Lobo Daniel, Hammelman Jennifer, Levin Michael
1 Department of Biological Sciences, University of Maryland , Baltimore County, Baltimore, Maryland.
2 Center for Regenerative and Developmental Biology, and Department of Biology, Tufts University , Medford, Massachusetts.
J Comput Biol. 2016 Apr;23(4):291-7. doi: 10.1089/cmb.2015.0211. Epub 2016 Mar 7.
Automated methods for the reverse-engineering of complex regulatory networks are paving the way for the inference of mechanistic comprehensive models directly from experimental data. These novel methods can infer not only the relations and parameters of the known molecules defined in their input datasets, but also unknown components and pathways identified as necessary by the automated algorithms. Identifying the molecular nature of these unknown components is a crucial step for making testable predictions and experimentally validating the models, yet no specific and efficient tools exist to aid in this process. To this end, we present here MoCha (Molecular Characterization), a tool optimized for the search of unknown proteins and their pathways from a given set of known interacting proteins. MoCha uses the comprehensive dataset of protein-protein interactions provided by the STRING database, which currently includes more than a billion interactions from over 2,000 organisms. MoCha is highly optimized, performing typical searches within seconds. We demonstrate the use of MoCha with the characterization of unknown components from reverse-engineered models from the literature. MoCha is useful for working on network models by hand or as a downstream step of a model inference engine workflow and represents a valuable and efficient tool for the characterization of unknown pathways using known data from thousands of organisms. MoCha and its source code are freely available online under the GPLv3 license.

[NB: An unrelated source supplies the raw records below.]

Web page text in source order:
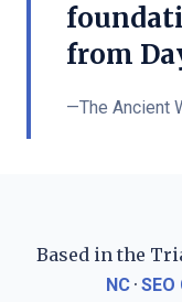
from
—The Ancient
Based in the
NC ·
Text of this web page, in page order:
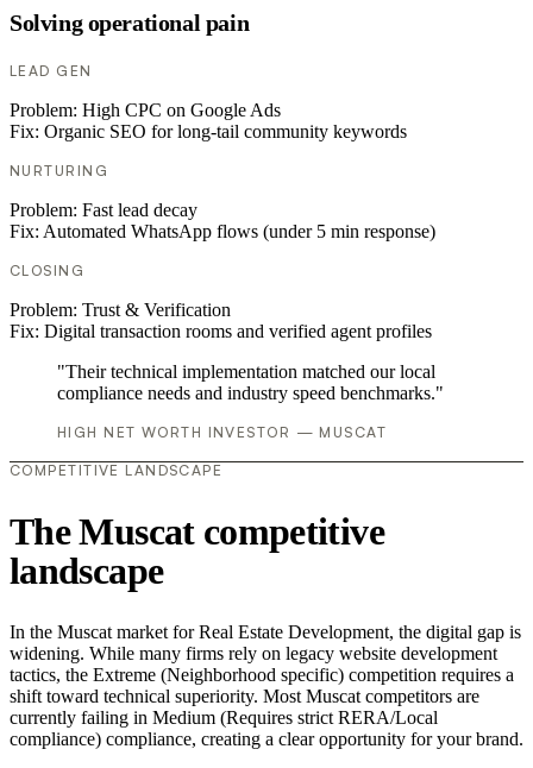
Solving operational pain
LEAD GEN
Problem: High CPC on Google Ads
Fix: Organic SEO for long-tail community keywords
NURTURING
Problem: Fast lead decay
Fix: Automated WhatsApp flows (under 5 min response)
CLOSING
Problem: Trust & Verification
Fix: Digital transaction rooms and verified agent profiles
"Their technical implementation matched our local
compliance needs and industry speed benchmarks."
HIGH NET WORTH INVESTOR — MUSCAT
COMPETITIVE LANDSCAPE
The Muscat competitive
landscape
In the Muscat market for Real Estate Development, the digital gap is
widening. While many firms rely on legacy website development
tactics, the Extreme (Neighborhood specific) competition requires a
shift toward technical superiority. Most Muscat competitors are
currently failing in Medium (Requires strict RERA/Local
compliance) compliance, creating a clear opportunity for your brand.
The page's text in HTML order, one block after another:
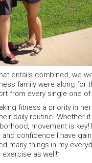
entails combined, we
family were along for
from every single one
fitness a priority in
daily routine. Whether
movement is
confidence I have
many things in my
as well!”
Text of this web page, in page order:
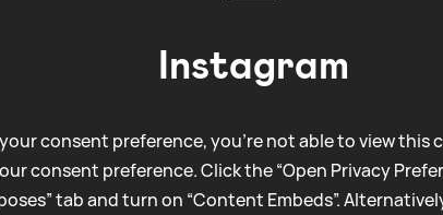
Instagram
consent preference, you're not able to view this
consent preference. Click the “Open Privacy
tab and turn on “Content Embeds”.
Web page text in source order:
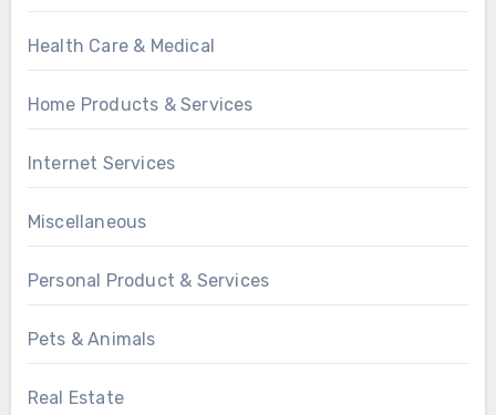
Health Care & Medical
Home Products & Services
Internet Services
Miscellaneous
Personal Product & Services
Pets & Animals
Real Estate
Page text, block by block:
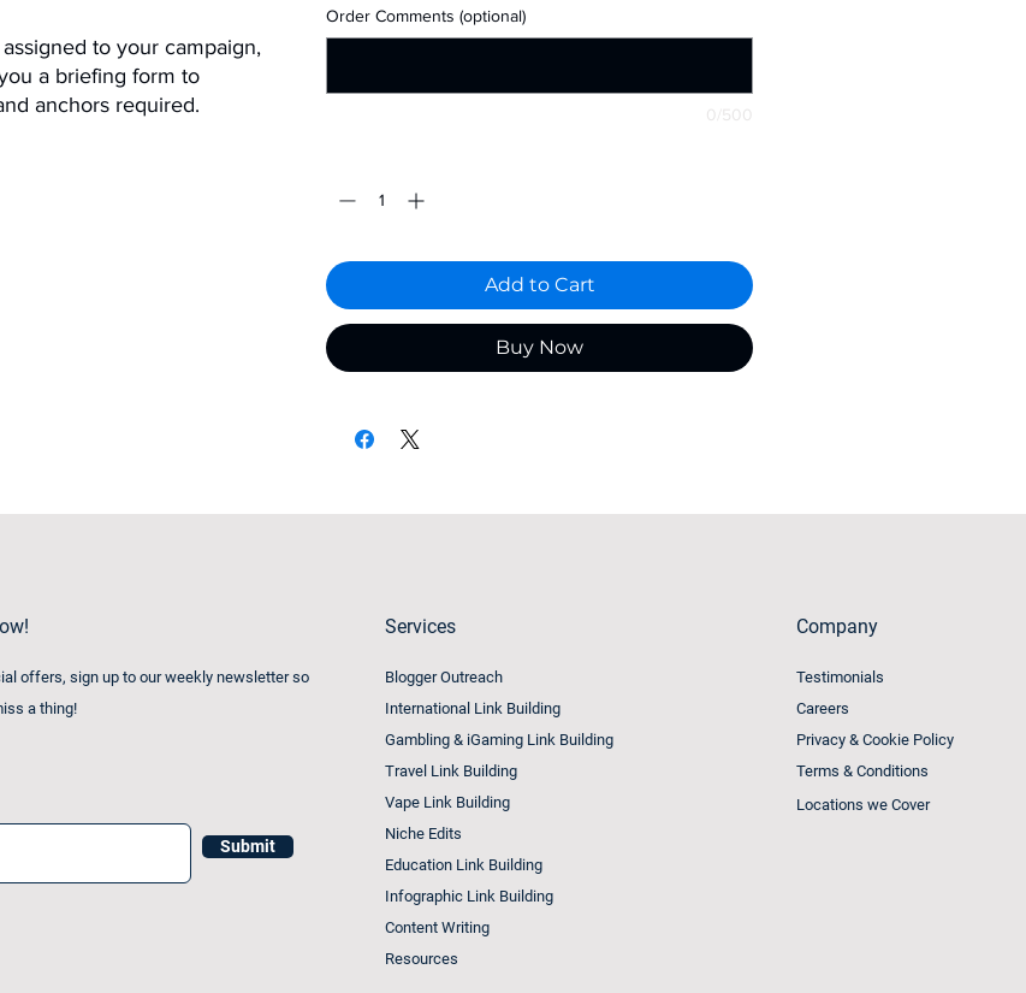
to your campaign,
a briefing form to
anchors required.
Order Comments (optional)
0/500
Add to Cart
Buy Now
offers, sign up to our weekly newsletter so
a thing!
Submit
Services
Blogger Outreach
International Link Building
Gambling & iGaming Link Building
Travel Link Building
Vape Link Building
Niche Edits
Education Link Building
Infographic Link Building
Content Writing
Resources
Company
Testimonials
Careers
Privacy & Cookie Policy
Terms & Conditions
Locations we Cover
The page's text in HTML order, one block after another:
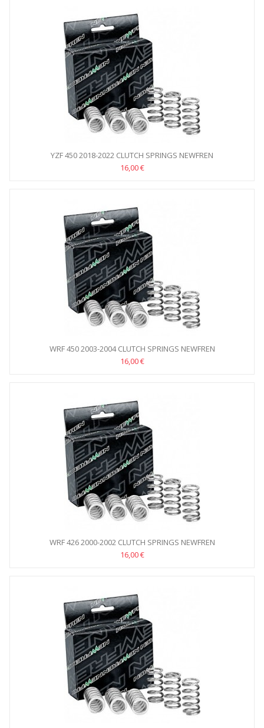
YZF 450 2018-2022 CLUTCH SPRINGS NEWFREN
16,00 €
WRF 450 2003-2004 CLUTCH SPRINGS NEWFREN
16,00 €
WRF 426 2000-2002 CLUTCH SPRINGS NEWFREN
16,00 €
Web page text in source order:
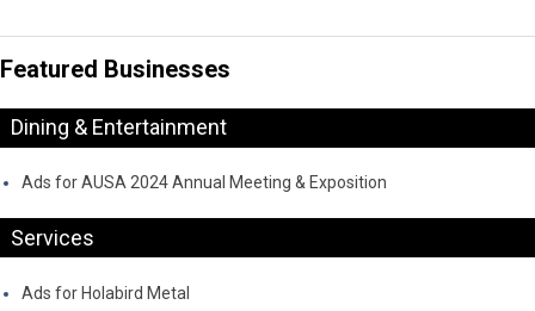
Featured Businesses
Dining & Entertainment
Ads for AUSA 2024 Annual Meeting & Exposition
Services
Ads for Holabird Metal

用于复杂调控网络逆向工程的自动化方法正在为直接从实验数据推断机械综合模型铺平道路。这些新颖的方法不仅可以推断输入数据集中定义的已知分子的关系和参数,还可以推断自动化算法确定为必要的未知成分和途径。确定这些未知成分的分子性质是做出可测试预测和通过实验验证模型的关键步骤,但目前尚无特定且有效的工具来辅助这一过程。为此,我们在此展示MoCha(分子特征分析),这是一种经过优化的工具,用于从给定的一组已知相互作用蛋白中搜索未知蛋白及其途径。MoCha使用STRING数据库提供的蛋白质-蛋白质相互作用综合数据集,该数据库目前包含来自2000多种生物的超过10亿种相互作用。MoCha经过高度优化,能在数秒内完成典型搜索。我们通过对文献中逆向工程模型的未知成分进行特征分析来展示MoCha的使用。MoCha对于手动处理网络模型或作为模型推理引擎工作流程的下游步骤很有用,并且是使用来自数千种生物的已知数据来表征未知途径的有价值且高效的工具。MoCha及其源代码可在GPLv3许可下在线免费获取。